Emerald, Patience, Ernest, John and Clovis, all in their evening clothes, all together, stared about the kitchen at the piles of half-prepared food.
Florence would have cried if she had been any younger or less disciplined, but she had not cried for years. Sometimes she felt all her tears – of grief and joy – had been shed for Theodore, and her eyes were dry in their sockets, moving slowly towards that oft-contemplated, dusty death. She imagined little sacks that should be filled with lapping tears, hanging shrivelled between her eyeballs and her brain. But yes, if she had had the tears, she would have cried now at all her hard work being squandered in this low crisis. She did not want to be seen in her kitchen – not like this.
She felt as if she were a grand clock with its back hanging open; the face was mother of pearl, diamonds and gold hands, but inside the casing there were only grimy little cogs and wheels to examine. Can it be this, that had seemed so marvellous? Just these springs? Just these tiny screws? She hung her head.

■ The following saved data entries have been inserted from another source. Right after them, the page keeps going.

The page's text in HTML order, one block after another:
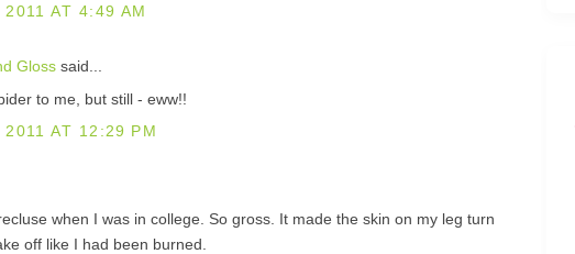
AT 4:49 AM
Gloss said...
to me, but still - eww!!
AT 12:29 PM
when I was in college. So gross. It made the skin on my leg turn
off like I had been burned.
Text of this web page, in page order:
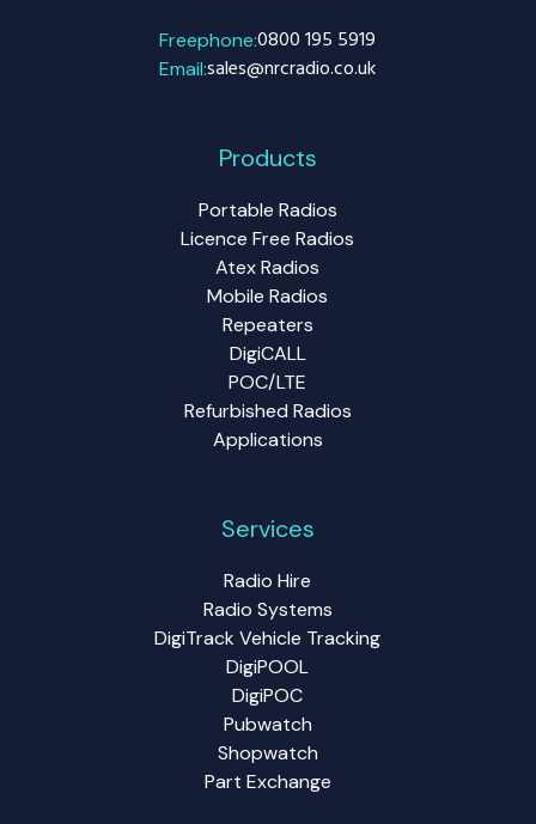
Freephone:0800 195 5919
Email:sales@nrcradio.co.uk
Products
Portable Radios
Licence Free Radios
Atex Radios
Mobile Radios
Repeaters
DigiCALL
POC/LTE
Refurbished Radios
Applications
Services
Radio Hire
Radio Systems
DigiTrack Vehicle Tracking
DigiPOOL
DigiPOC
Pubwatch
Shopwatch
Part Exchange
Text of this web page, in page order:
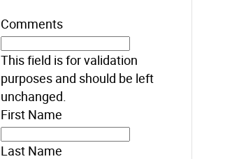
Comments
This field is for validation
purposes and should be left
unchanged.
First Name
Last Name
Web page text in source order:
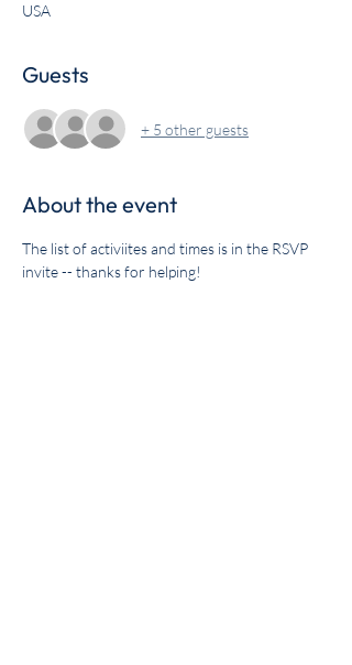
USA
Guests
+ 5 other guests
About the event
The list of activiites and times is in the RSVP
invite -- thanks for helping!
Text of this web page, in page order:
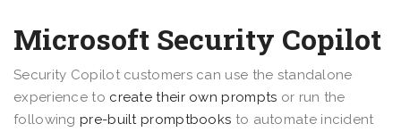
Microsoft Security Copilot
Security Copilot customers can use the standalone
experience to create their own prompts or run the
following pre-built promptbooks to automate incident
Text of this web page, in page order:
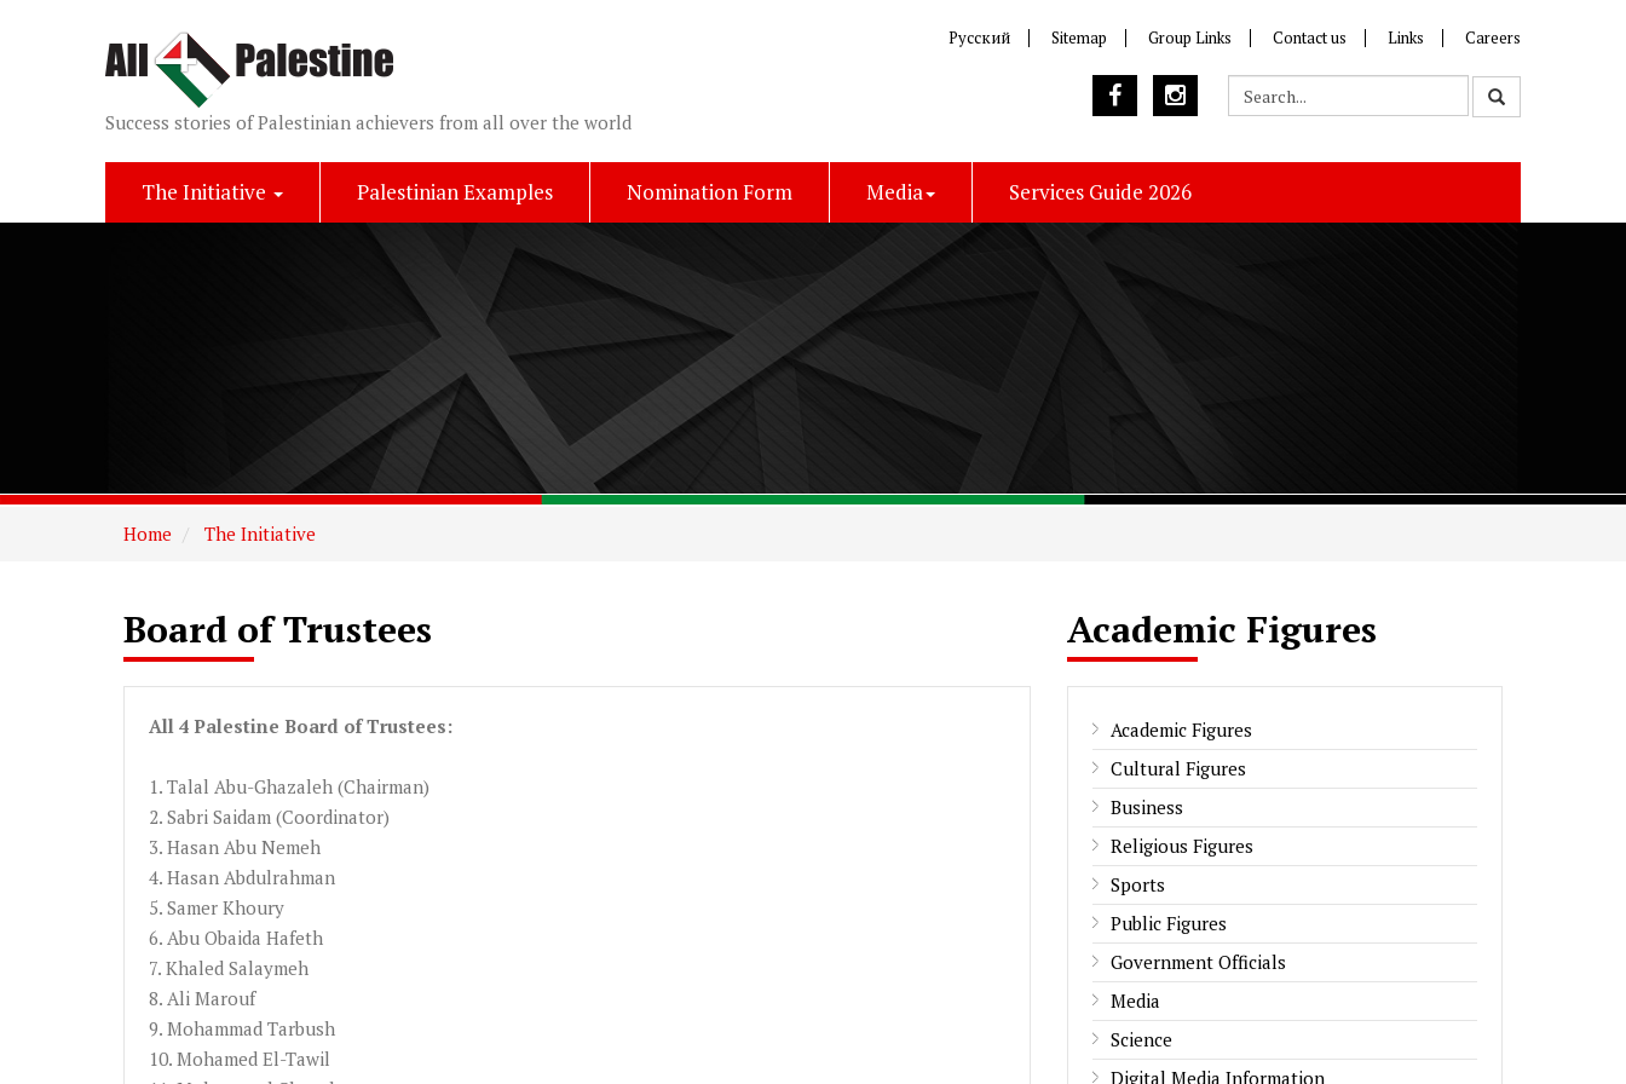
Success stories of Palestinian achievers from all over the world
Русский Sitemap Group Links Contact us Links Careers
The Initiative Palestinian Examples Nomination Form Media Services Guide 2026
Home The Initiative
Board of Trustees
All 4 Palestine Board of Trustees:
1. Talal Abu-Ghazaleh (Chairman)
2. Sabri Saidam (Coordinator)
3. Hasan Abu Nemeh
4. Hasan Abdulrahman
5. Samer Khoury
6. Abu Obaida Hafeth
7. Khaled Salaymeh
8. Ali Marouf
9. Mohammad Tarbush
10. Mohamed El-Tawil
Academic Figures
Academic Figures
Cultural Figures
Business
Religious Figures
Sports
Public Figures
Government Officials
Media
Science
Digital Media Information

‘Aprons, please,’ said Emerald brightly, taking strange delight in flying in the face of her mother’s wishes. Assorted plates were piled, wobbling and ready to receive. The helpers stood poised to serve. Florence, brandishing a big knife, loomed over the dishes, the weapon held firmly and aloft, but she made several passes before eventually gritting her teeth and plunging the blade through first the pastry of the Boeuf en Croute, then the Fricasseed rabbit, the fowl pudding… Her massacre was comprehensive but her portions necessarily meagre. What had been a feast for eight was a virtual famine for thirty or more. Had there really been so many before?